TASK INPUT>
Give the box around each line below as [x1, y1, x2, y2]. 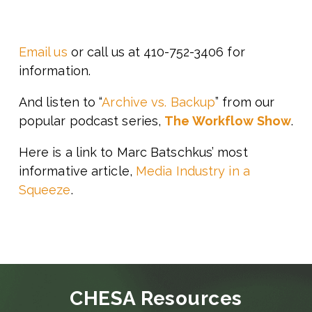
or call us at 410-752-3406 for [67, 44, 245, 59]
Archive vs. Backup [102, 94, 216, 109]
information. [18, 63, 91, 78]
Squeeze [18, 182, 71, 197]
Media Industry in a [135, 163, 250, 178]
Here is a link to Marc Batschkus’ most [18, 144, 248, 159]
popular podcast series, [18, 113, 165, 128]
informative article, [18, 163, 136, 178]

YOUR INSTRUCTIONS>
Quote all of the entries word for word, omitting any pictures.

ANSWER TO THIS TASK>
Give the box around each line below as [x1, y1, x2, y2]. 
or call us at 410-752-3406 for [67, 44, 245, 59]
Archive vs. Backup [102, 94, 216, 109]
information. [18, 63, 91, 78]
Squeeze [18, 182, 71, 197]
Media Industry in a [135, 163, 250, 178]
Here is a link to Marc Batschkus’ most [18, 144, 248, 159]
popular podcast series, [18, 113, 165, 128]
informative article, [18, 163, 136, 178]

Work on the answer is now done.